Сравнивая творения Тургенева с книгами Толстого и Достоевского, Розанов отмечает «некоторую излишнюю недвижность его языка, утомительную ровность, недостаток одушевления». У Тургенева не найти таких «великолепных страниц», какие есть у обоих названных писателей. И в то же время, считает Розанов, есть длинные страницы, десятки и чуть не сотни страниц, особенно у Достоевского, под которыми Тургенев никогда не подписал бы своего имени.
Подобное же говорится и о тургеневском языке, который равно хорош везде, но не имеет в себе вершин небывалых. «Язык, особенно Достоевского, а местами и Толстого, ниже общим уровнем, но он имеет в себе отдельные пункты такой несравненной высоты, на которые Тургеневу едва можно было, закинув голову, взглянуть.
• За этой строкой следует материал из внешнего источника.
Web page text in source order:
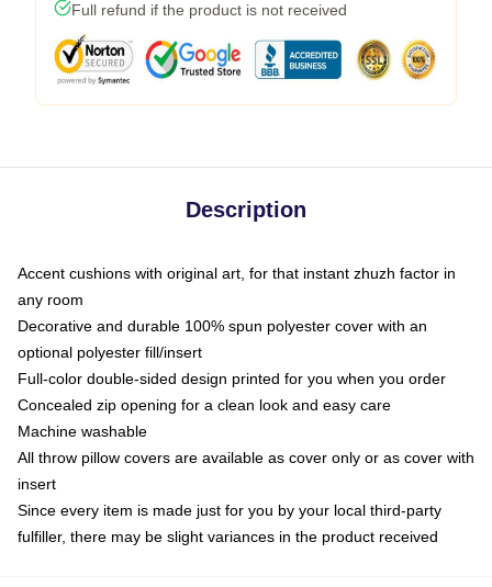
Full refund if the product is not received
Description
Accent cushions with original art, for that instant zhuzh factor in
any room
Decorative and durable 100% spun polyester cover with an
optional polyester fill/insert
Full-color double-sided design printed for you when you order
Concealed zip opening for a clean look and easy care
Machine washable
All throw pillow covers are available as cover only or as cover with
insert
Since every item is made just for you by your local third-party
fulfiller, there may be slight variances in the product received
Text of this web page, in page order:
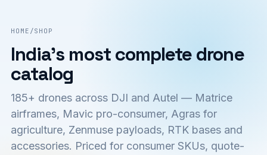
HOME /SHOP
India's most complete drone
catalog
185+ drones across DJI and Autel — Matrice
airframes, Mavic pro-consumer, Agras for
agriculture, Zenmuse payloads, RTK bases and
accessories. Priced for consumer SKUs, quote-
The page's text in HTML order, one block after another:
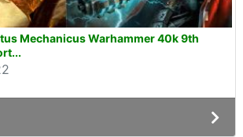
Mechanicus Warhammer 40k 9th
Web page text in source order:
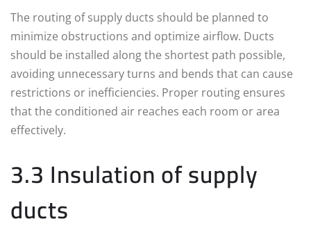
The routing of supply ducts should be planned to
minimize obstructions and optimize airflow. Ducts
should be installed along the shortest path possible,
avoiding unnecessary turns and bends that can cause
restrictions or inefficiencies. Proper routing ensures
that the conditioned air reaches each room or area
effectively.
3.3 Insulation of supply
ducts
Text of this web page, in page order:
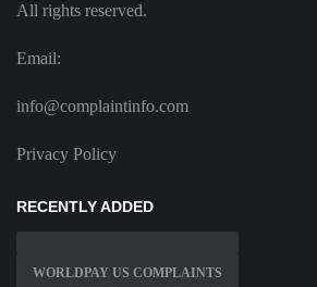
All rights reserved.
Email:
info@complaintinfo.com
Privacy Policy
RECENTLY ADDED
WORLDPAY US COMPLAINTS
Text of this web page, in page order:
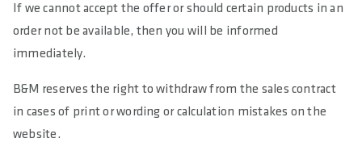
If we cannot accept the offer or should certain products in an
order not be available, then you will be informed
immediately.
B&M reserves the right to withdraw from the sales contract
in cases of print or wording or calculation mistakes on the
website.
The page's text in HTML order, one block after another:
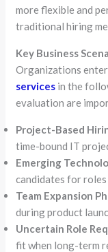
more flexible and
traditional hiring
Key Business
Organizations
services in the
evaluation are
Project-Based
time-bound IT
Emerging
candidates for
Team Expansion
during product
Uncertain Role
fit when long-term
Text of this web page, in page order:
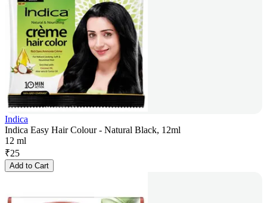
Indica
Indica Easy Hair Colour - Natural Black, 12ml
12 ml
₹25
Add to Cart
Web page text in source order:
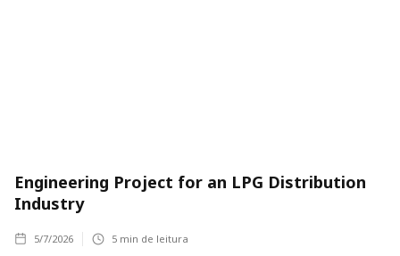
Engineering Project for an LPG Distribution
Industry
5/7/2026 5 min de leitura
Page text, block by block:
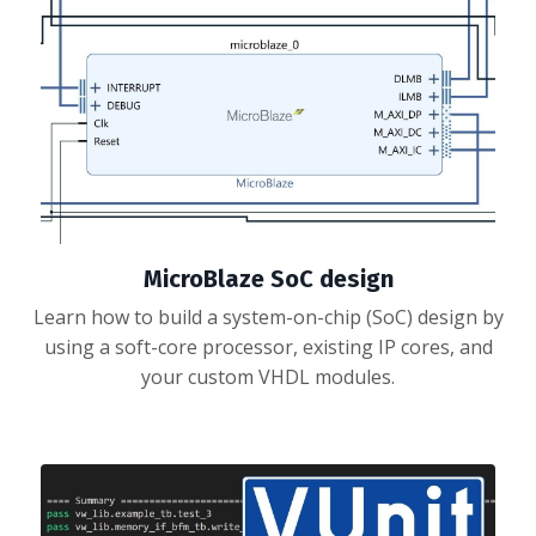
MicroBlaze SoC design
Learn how to build a system-on-chip (SoC) design by
using a soft-core processor, existing IP cores, and
your custom VHDL modules.
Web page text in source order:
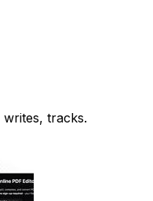
writes, tracks.
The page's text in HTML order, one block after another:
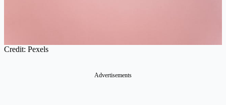
Credit: Pexels
Advertisements
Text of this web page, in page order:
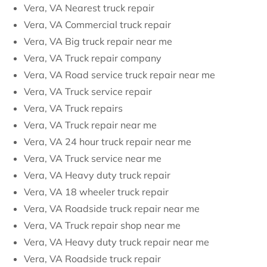
Vera, VA Nearest truck repair
Vera, VA Commercial truck repair
Vera, VA Big truck repair near me
Vera, VA Truck repair company
Vera, VA Road service truck repair near me
Vera, VA Truck service repair
Vera, VA Truck repairs
Vera, VA Truck repair near me
Vera, VA 24 hour truck repair near me
Vera, VA Truck service near me
Vera, VA Heavy duty truck repair
Vera, VA 18 wheeler truck repair
Vera, VA Roadside truck repair near me
Vera, VA Truck repair shop near me
Vera, VA Heavy duty truck repair near me
Vera, VA Roadside truck repair
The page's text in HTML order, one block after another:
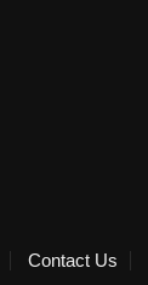
Contact Us
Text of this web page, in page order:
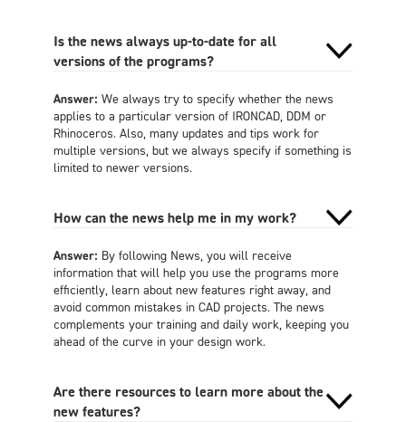
Is the news always up-to-date for all
versions of the programs?
Answer: We always try to specify whether the news
applies to a particular version of IRONCAD, DDM or
Rhinoceros. Also, many updates and tips work for
multiple versions, but we always specify if something is
limited to newer versions.
How can the news help me in my work?
Answer: By following News, you will receive
information that will help you use the programs more
efficiently, learn about new features right away, and
avoid common mistakes in CAD projects. The news
complements your training and daily work, keeping you
ahead of the curve in your design work.
Are there resources to learn more about the
new features?
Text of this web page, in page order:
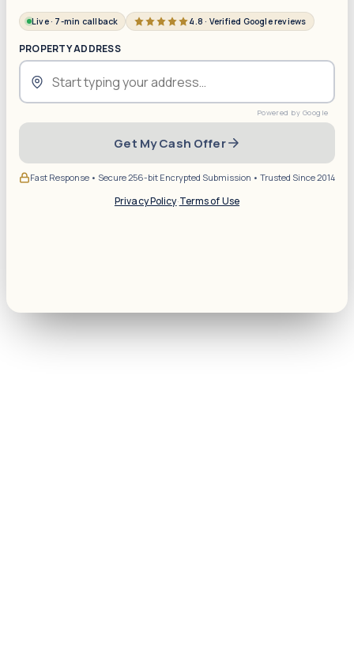
Live · 7-min callback 4.8 · Verified Google reviews
PROPERTY ADDRESS
Get My Cash Offer
Fast Response • Secure 256-bit Encrypted Submission • Trusted Since 2014
Privacy Policy·Terms of Use
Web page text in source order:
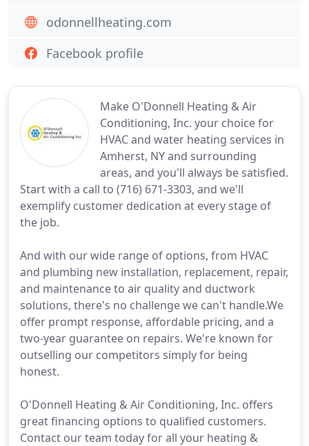
Make O'Donnell Heating & Air
Conditioning, Inc. your choice for
HVAC and water heating services in
Amherst, NY and surrounding
areas, and you'll always be satisfied.
Start with a call to (716) 671-3303, and we'll
exemplify customer dedication at every stage of
the job.
And with our wide range of options, from HVAC
and plumbing new installation, replacement, repair,
and maintenance to air quality and ductwork
solutions, there's no challenge we can't handle.We
offer prompt response, affordable pricing, and a
two-year guarantee on repairs. We're known for
outselling our competitors simply for being
honest.
O'Donnell Heating & Air Conditioning, Inc. offers
great financing options to qualified customers.
Contact our team today for all your heating &
odonnellheating.com
Facebook profile
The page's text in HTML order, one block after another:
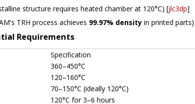
structure requires heated chamber at 120°C) [jlc3dp]
TRH process achieves 99.97% density in printed
Requirements
Specification
360–450°C
120–160°C
70–150°C (ideally 120°C)
120°C for 3–6 hours
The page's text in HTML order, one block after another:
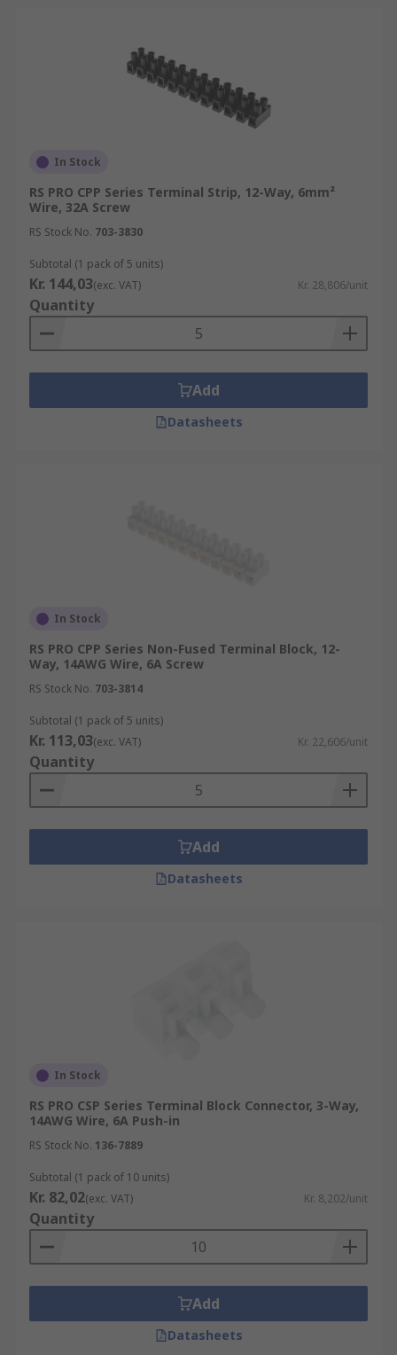
In Stock
RS PRO CPP Series Terminal Strip, 12-Way, 6mm²
Wire, 32A Screw
RS Stock No. 703-3830
Subtotal (1 pack of 5 units)
Kr. 144,03(exc. VAT) Kr. 28,806/unit
Quantity
Add
Datasheets
In Stock
RS PRO CPP Series Non-Fused Terminal Block, 12-
Way, 14AWG Wire, 6A Screw
RS Stock No. 703-3814
Subtotal (1 pack of 5 units)
Kr. 113,03(exc. VAT) Kr. 22,606/unit
Quantity
Add
Datasheets
In Stock
RS PRO CSP Series Terminal Block Connector, 3-Way,
14AWG Wire, 6A Push-in
RS Stock No. 136-7889
Subtotal (1 pack of 10 units)
Kr. 82,02(exc. VAT) Kr. 8,202/unit
Quantity
Add
Datasheets
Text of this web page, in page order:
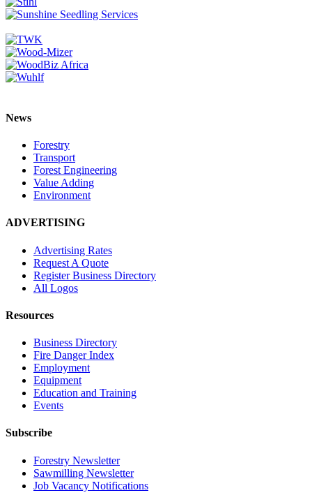
News
Forestry
Transport
Forest Engineering
Value Adding
Environment
ADVERTISING
Advertising Rates
Request A Quote
Register Business Directory
All Logos
Resources
Business Directory
Fire Danger Index
Employment
Equipment
Education and Training
Events
Subscribe
Forestry Newsletter
Sawmilling Newsletter
Job Vacancy Notifications
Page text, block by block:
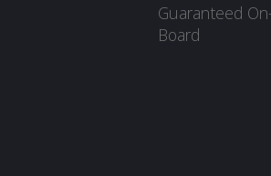
Guaranteed
Board
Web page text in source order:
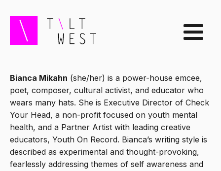
Bianca Mikahn (she/her) is a power-house emcee,
poet, composer, cultural activist, and educator who
wears many hats. She is Executive Director of Check
Your Head, a non-profit focused on youth mental
health, and a Partner Artist with leading creative
educators, Youth On Record. Bianca’s writing style is
described as experimental and thought-provoking,
fearlessly addressing themes of self awareness and
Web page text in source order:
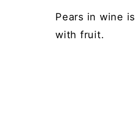
Pears in wine
with fruit.
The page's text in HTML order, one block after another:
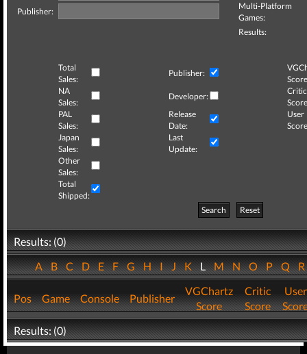
Publisher:
Multi-Platform
Games:
Results:
Total
Sales:
Publisher:
NA
Sales:
Developer:
Critic
PAL
Sales:
Release
Date:
User
Japan
Sales:
Last
Update:
Other
Sales:
Total
Shipped:
Search
Reset
Results: (0)
ABCDEFGHIJKLMNOPQ
Pos Game Console Publisher
VGChartz
Score
Critic
Score
User
Results: (0)
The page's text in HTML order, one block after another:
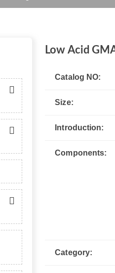
Low Acid
Catalog NO:
Size:
Introduction:
Components:
Category:
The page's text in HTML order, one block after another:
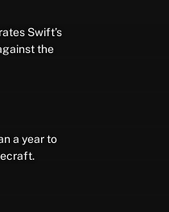
Swift’s
the
a year to
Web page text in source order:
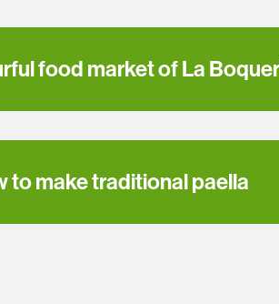
food market of La
to make traditional paella
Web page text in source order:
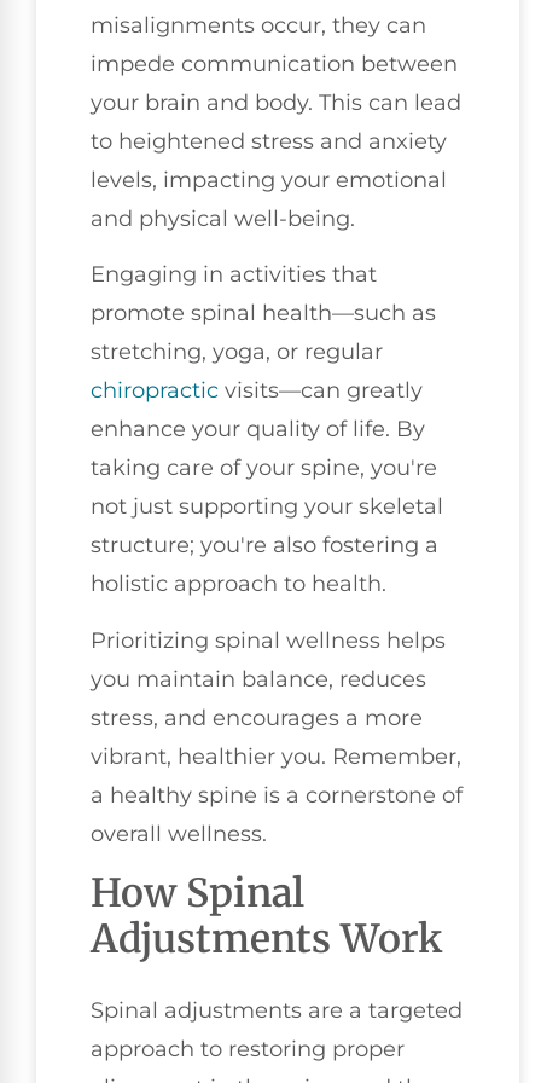
misalignments occur, they can
impede communication between
your brain and body. This can lead
to heightened stress and anxiety
levels, impacting your emotional
and physical well-being.
Engaging in activities that
promote spinal health—such as
stretching, yoga, or regular
chiropractic visits—can greatly
enhance your quality of life. By
taking care of your spine, you're
not just supporting your skeletal
structure; you're also fostering a
holistic approach to health.
Prioritizing spinal wellness helps
you maintain balance, reduces
stress, and encourages a more
vibrant, healthier you. Remember,
a healthy spine is a cornerstone of
overall wellness.
How Spinal
Adjustments Work
Spinal adjustments are a targeted
approach to restoring proper
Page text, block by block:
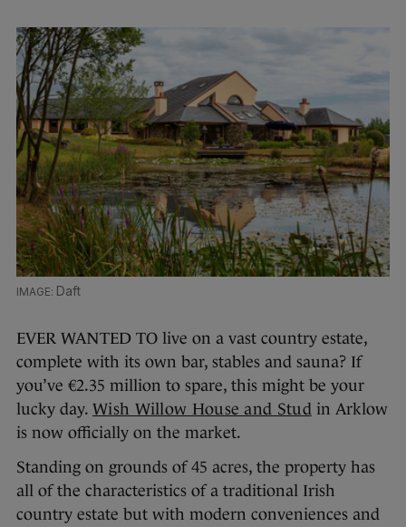
Daft
EVER WANTED TO live on a vast country estate,
complete with its own bar, stables and sauna? If
you’ve €2.35 million to spare, this might be your
lucky day. Wish Willow House and Stud in Arklow
is now officially on the market.
Standing on grounds of 45 acres, the property has
all of the characteristics of a traditional Irish
country estate but with modern conveniences and
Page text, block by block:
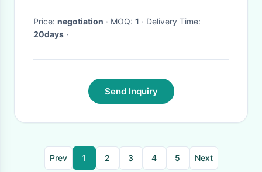
Price: negotiation · MOQ: 1
· Delivery Time:
20days ·
Send Inquiry
Prev 1 2 3 4 5 Next
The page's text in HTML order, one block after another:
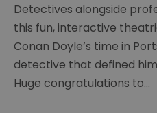
Summer
of
Sherlock
Theatre
2022
Detectives alongside
this fun, interactive
Conan Doyle’s time in
detective that defined
Huge congratulations to...
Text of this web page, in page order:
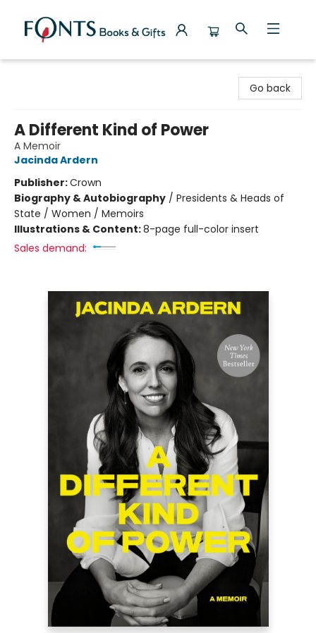
Go back
A Different Kind of Power
A Memoir
Jacinda Ardern
Publisher:Crown
Biography & Autobiography / Presidents & Heads of
State / Women / Memoirs
Illustrations & Content:8-page full-color insert
Sales demand:
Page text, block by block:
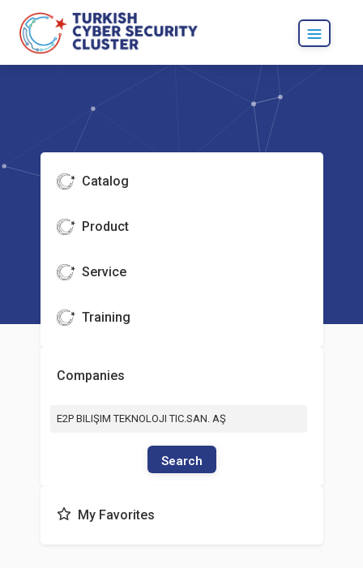
Catalog
Product
Service
Training
Companies
E2P BILIŞIM TEKNOLOJI TIC.SAN. AŞ
Search
My Favorites

Эти особые вершины языка уже есть у Гоголя в знаменитых его то „отступлениях“, то „лирических местах“, где ткань книги вдруг прорывается и из разрыва несется ввысь слово такого восторженного напряжения, а наконец и могучей силы, каких мы напрасно искали бы у наших „тихих“ писателей».
У «тихих» писателей отсутствуют бури, порывы, которые были у Лермонтова и Достоевского, у Гоголя и Толстого, но они, замечает Розанов, начертали великий портрет своей родины, довели до величайшего одухотворения и изящества русский язык и «выковали почти всю русскую образованность, на которой спокойно, почти учебно воспитываются русские поколения, чуть-чуть скучая, как и всякий учащийся скучает над своим учебником».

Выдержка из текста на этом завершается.